You can also try this instead of the loop solution in my previous reply.

dat1<-read.table(text="
ID         PT_ID  BASE     IDX_DT   OBS_DATE OBS_VALUE CATEGORY DAYS_DIFF   LDL_BASE  rf
118485 9624295 164.2 2006-11-21 2009-02-17     157.6        2  819  2006-11-20 2.5
118486 9624295 164.2 2006-11-21 2006-09-30     208.0        2  -52  2006-11-20 2.5
118487 9624295 164.2 2006-11-21 2008-04-09     123.8        2  505  2006-11-20 2.5
118488 9624295 164.2 2006-11-21 2008-02-26      17.4        1  462  2006-11-20 2.5
118489 9624295 164.2 2006-11-21 2008-02-26     139.0        2  462  2006-11-20 2.5
118490 9624295 164.2 2006-11-21 2007-07-02     107.2        2  223  2006-11-25 2.5
118491 9624295 164.2 2006-11-21 2007-02-27      86.0        1   98  2006-11-25 2.5
118492 9624295 164.2 2006-11-21 2008-09-09     131.2        2  658  2006-11-25 2.5
118485 9624296 164.2 2006-11-21 2009-02-17     157.6        2  819  2006-11-26 2.5
118486 9624296 164.2 2006-11-21 2006-09-30     208.0        2  -52  2006-11-26 2.5
118487 9624296 164.2 2006-11-21 2008-04-09     123.8        2  505  2006-11-26 2.5
118488 9624296 164.2 2006-11-21 2008-02-26      17.4        1  462  2006-11-27 2.5
118489 9624296 164.2 2006-11-21 2008-02-26     139.0        2  462  2006-11-27 2.5
118490 9624296 164.2 2006-11-21 2007-07-02     107.2        2  223  2006-11-27 2.5
118491 9624296 164.2 2006-11-21 2007-02-27      86.0        1   98  2006-11-27 2.5
118492 9624296 164.2 2006-11-21 2008-09-09     131.2        2  658  2006-11-27 2.5
 ",sep="",header=TRUE)

dat2<-split(dat1,list(dat1$LDL_BASE,dat1$PT_ID))
dat3<-data.frame(do.call(rbind,lapply(dat2,`[`,c(6,8))))
dat4<-data.frame(LDL_Date.PTID=row.names(dat3),dat3)
row.names(dat4)<-1:nrow(dat4)
dat4$LDL_Date.PTID<-gsub("(.*..*)\\.\\d+","\\1",dat4$LDL_Date.PTID)
aggregate(dat4$OBS_VALUE,list(dat4$DAYS_DIFF,dat4$LDL_Date.PTID),mean)
Group.1            Group.2     x
#1      -52 2006-11-20.9624295 208.0
#2      462 2006-11-20.9624295  78.2
#3      505 2006-11-20.9624295 123.8
#4      819 2006-11-20.9624295 157.6
#5       98 2006-11-25.9624295  86.0
#6      223 2006-11-25.9624295 107.2
#7      658 2006-11-25.9624295 131.2
#8      -52 2006-11-26.9624296 208.0
#9      505 2006-11-26.9624296 123.8
#10     819 2006-11-26.9624296 157.6
#11      98 2006-11-27.9624296  86.0
#12     223 2006-11-27.9624296 107.2
#13     462 2006-11-27.9624296  78.2
#14     658 2006-11-27.9624296 131.2
A.K.

________________________________
From: Weijia Wang <wwang.nyu at gmail.com>
To: arun <smartpink111 at yahoo.com> 
Sent: Thursday, September 6, 2012 12:21 PM
Subject: Re: [R] R_closest date

Hi, Arun

Do you have idea about good package that split HUGE dataframe by two variables?
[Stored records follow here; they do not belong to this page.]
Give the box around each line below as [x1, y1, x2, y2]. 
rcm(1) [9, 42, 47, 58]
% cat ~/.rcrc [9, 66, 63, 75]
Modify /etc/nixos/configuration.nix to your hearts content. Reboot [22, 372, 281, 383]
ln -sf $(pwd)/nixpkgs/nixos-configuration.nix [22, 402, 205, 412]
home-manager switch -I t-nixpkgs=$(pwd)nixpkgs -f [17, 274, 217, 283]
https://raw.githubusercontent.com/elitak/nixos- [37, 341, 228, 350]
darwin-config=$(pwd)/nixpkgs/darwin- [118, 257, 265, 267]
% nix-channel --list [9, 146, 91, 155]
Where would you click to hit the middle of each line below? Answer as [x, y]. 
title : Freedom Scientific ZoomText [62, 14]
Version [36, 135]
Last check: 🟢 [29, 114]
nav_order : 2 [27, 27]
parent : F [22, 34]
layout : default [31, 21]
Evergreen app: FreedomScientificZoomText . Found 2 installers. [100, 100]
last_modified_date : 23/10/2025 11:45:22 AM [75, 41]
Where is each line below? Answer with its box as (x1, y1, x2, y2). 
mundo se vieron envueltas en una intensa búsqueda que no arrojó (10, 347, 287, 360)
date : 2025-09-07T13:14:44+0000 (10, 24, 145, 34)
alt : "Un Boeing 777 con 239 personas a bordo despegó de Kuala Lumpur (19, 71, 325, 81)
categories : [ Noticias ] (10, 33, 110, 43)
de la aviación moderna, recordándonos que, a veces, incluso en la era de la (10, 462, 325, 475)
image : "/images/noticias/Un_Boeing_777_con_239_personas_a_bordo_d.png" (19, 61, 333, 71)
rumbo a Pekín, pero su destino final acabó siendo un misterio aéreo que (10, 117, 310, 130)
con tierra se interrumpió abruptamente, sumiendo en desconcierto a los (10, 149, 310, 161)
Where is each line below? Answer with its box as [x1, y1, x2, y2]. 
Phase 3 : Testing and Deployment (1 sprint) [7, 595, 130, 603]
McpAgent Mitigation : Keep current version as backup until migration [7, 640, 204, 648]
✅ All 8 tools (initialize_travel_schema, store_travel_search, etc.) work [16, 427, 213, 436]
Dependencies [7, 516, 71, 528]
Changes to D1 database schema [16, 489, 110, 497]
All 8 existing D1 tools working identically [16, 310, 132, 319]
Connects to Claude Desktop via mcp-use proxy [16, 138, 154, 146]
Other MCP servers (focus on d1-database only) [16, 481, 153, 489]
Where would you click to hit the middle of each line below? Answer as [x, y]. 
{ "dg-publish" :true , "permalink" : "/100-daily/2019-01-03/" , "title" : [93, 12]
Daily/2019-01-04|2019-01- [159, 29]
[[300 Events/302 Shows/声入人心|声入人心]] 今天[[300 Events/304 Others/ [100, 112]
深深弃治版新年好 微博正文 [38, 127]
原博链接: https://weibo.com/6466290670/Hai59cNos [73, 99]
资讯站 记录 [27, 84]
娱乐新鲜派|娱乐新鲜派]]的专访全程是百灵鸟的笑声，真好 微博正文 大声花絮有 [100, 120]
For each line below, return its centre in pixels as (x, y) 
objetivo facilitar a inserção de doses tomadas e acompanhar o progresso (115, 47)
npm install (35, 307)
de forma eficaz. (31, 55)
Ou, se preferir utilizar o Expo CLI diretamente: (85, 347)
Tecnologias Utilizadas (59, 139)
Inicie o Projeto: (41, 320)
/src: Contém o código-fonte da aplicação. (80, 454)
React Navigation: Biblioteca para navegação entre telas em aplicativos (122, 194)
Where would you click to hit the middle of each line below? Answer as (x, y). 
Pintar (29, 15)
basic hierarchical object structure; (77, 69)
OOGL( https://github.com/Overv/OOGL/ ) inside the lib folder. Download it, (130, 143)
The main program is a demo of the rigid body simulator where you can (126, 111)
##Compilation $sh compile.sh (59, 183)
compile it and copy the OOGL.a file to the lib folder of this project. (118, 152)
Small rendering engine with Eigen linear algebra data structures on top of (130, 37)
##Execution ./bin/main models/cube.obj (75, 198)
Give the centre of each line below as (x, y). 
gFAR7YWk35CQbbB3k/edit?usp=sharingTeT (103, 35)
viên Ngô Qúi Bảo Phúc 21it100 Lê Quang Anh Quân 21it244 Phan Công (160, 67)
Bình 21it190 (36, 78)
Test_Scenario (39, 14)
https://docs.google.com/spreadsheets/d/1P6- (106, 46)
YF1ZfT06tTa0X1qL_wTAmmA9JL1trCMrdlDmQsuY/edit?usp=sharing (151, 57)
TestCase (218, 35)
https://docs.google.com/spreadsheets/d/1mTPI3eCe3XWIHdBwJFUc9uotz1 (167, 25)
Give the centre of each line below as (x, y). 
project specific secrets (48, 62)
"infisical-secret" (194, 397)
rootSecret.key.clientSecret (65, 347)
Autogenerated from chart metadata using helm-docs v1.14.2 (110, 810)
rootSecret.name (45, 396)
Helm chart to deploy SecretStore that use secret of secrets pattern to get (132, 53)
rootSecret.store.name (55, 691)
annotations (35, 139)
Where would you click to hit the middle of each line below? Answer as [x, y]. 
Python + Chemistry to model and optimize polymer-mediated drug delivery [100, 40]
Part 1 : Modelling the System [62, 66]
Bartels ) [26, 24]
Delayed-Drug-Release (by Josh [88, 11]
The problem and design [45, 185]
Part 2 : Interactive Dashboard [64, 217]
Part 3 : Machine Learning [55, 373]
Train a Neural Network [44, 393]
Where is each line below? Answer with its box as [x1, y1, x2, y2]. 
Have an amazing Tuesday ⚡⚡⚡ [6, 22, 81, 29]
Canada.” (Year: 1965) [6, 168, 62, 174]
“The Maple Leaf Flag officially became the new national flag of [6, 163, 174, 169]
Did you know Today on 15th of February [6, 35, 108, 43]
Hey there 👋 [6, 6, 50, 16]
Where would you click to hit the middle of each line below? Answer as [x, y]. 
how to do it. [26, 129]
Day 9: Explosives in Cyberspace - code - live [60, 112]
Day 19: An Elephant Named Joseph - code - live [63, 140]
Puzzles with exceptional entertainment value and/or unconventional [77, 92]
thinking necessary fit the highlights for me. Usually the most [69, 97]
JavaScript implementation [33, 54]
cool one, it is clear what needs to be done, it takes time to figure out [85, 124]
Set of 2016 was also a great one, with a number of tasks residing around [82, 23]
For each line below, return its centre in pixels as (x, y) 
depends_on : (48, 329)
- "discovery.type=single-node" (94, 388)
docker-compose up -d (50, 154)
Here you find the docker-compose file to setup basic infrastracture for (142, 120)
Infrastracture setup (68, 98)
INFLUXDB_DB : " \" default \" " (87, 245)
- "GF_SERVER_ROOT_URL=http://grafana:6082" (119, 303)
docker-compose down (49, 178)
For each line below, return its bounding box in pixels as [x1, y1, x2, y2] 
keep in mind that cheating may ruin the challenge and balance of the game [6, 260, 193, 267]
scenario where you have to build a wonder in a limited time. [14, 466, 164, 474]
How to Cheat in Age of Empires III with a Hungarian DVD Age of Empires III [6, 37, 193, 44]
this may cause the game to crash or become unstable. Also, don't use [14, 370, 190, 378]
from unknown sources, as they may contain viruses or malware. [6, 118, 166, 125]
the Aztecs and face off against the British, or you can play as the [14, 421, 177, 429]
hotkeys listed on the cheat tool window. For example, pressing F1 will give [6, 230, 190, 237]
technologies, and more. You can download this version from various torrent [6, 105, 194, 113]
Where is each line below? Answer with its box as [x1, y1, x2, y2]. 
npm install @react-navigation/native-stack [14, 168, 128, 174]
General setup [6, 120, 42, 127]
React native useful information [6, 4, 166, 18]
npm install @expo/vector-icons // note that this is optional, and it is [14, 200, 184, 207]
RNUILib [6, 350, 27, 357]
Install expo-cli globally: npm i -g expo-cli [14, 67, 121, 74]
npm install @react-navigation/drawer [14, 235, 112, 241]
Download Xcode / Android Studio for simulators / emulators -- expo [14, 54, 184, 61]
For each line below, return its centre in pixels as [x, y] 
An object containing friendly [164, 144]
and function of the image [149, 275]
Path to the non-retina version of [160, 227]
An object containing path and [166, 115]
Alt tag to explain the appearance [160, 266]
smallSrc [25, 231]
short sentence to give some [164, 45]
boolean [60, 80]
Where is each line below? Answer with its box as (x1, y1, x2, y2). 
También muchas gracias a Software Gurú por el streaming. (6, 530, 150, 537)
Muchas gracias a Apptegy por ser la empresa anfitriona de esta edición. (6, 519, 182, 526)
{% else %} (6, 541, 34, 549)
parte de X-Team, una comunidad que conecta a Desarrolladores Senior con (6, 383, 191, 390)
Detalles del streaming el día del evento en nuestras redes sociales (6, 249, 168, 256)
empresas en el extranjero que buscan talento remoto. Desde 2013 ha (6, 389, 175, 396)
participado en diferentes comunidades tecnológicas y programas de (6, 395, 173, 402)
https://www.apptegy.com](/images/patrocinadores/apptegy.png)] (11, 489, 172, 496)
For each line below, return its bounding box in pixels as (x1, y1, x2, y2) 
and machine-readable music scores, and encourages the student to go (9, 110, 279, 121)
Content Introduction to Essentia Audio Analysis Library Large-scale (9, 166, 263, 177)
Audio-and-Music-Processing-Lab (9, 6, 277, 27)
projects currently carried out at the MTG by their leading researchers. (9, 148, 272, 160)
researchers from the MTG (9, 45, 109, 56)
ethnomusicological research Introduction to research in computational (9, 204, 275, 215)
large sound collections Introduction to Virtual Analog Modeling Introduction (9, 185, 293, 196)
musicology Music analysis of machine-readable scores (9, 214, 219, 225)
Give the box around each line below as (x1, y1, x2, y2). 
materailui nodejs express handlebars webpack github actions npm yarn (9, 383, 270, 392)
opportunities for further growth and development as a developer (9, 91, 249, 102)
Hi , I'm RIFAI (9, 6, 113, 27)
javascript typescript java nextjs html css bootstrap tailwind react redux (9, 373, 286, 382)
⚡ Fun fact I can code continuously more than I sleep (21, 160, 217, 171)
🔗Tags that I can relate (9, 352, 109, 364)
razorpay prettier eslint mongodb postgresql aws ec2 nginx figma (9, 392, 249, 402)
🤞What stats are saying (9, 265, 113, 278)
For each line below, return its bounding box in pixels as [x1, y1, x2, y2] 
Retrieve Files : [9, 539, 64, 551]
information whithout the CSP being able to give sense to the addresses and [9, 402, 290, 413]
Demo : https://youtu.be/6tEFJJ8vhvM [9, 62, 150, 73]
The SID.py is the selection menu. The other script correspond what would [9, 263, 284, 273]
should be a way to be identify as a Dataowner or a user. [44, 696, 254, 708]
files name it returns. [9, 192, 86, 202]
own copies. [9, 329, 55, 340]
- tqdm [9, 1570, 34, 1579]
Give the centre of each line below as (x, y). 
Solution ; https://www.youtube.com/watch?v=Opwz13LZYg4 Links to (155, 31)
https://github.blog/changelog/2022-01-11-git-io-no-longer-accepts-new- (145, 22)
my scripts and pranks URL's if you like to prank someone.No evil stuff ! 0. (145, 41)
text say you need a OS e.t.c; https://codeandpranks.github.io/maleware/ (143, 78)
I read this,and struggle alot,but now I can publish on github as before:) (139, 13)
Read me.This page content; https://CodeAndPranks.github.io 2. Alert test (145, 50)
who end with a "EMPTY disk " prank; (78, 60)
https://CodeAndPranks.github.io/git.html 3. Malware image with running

I was trying to use 'ddply' to calculate a mean of LDL-C values which had same date for every patient. 

Therefore, I need to break down my dataframe, first by patient ID, then by the date of the LDL-C, and finally calculate the mean, if there are multiple LDL-C on a same day.

The example is:

         PT_ID  BASE     IDX_DT   OBS_DATE OBS_VALUE CATEGORY DAYS_DIFF   LDL_BASE  rf
118485 9624295 164.2 2006-11-21 2009-02-17     157.6        2  819 days 2006-11-20 2.5
118486 9624295 164.2 2006-11-21 2006-09-30     208.0        2  -52 days 2006-11-20 2.5
118487 9624295 164.2 2006-11-21 2008-04-09     123.8        2  505 days 2006-11-20 2.5
118488 9624295 164.2 2006-11-21 2008-02-26      17.4        1  462 days 2006-11-20 2.5
118489 9624295 164.2 2006-11-21 2008-02-26     139.0        2  462 days 2006-11-20 2.5
118490 9624295 164.2 2006-11-21 2007-07-02     107.2        2  223 days 2006-11-20 2.5
118491 9624295 164.2 2006-11-21 2007-02-27      86.0        1   98 days 2006-11-20 2.5
118492 9624295 164.2 2006-11-21 2008-09-09     131.2        2  658 days 2006-11-20 2.5
         REDUCTION            GOAL  FAILURE
118485  0.04019488     NOT AT GOAL     FAIL
118486 -0.26674787 PRE NOT AT GOAL NOT FAIL
118487  0.24604141         AT GOAL NOT FAIL
118488  0.89403167         AT GOAL NOT FAIL
118489  0.15347138     NOT AT GOAL     FAIL
118490  0.34713764         AT GOAL NOT FAIL
118491  0.47624848         AT GOAL NOT FAIL
118492  0.20097442     NOT AT GOAL NOT FAIL

So, this patient has two LDL-C readings on '462 days', therefore, I want to get a mean of these 17.4 and 139.0.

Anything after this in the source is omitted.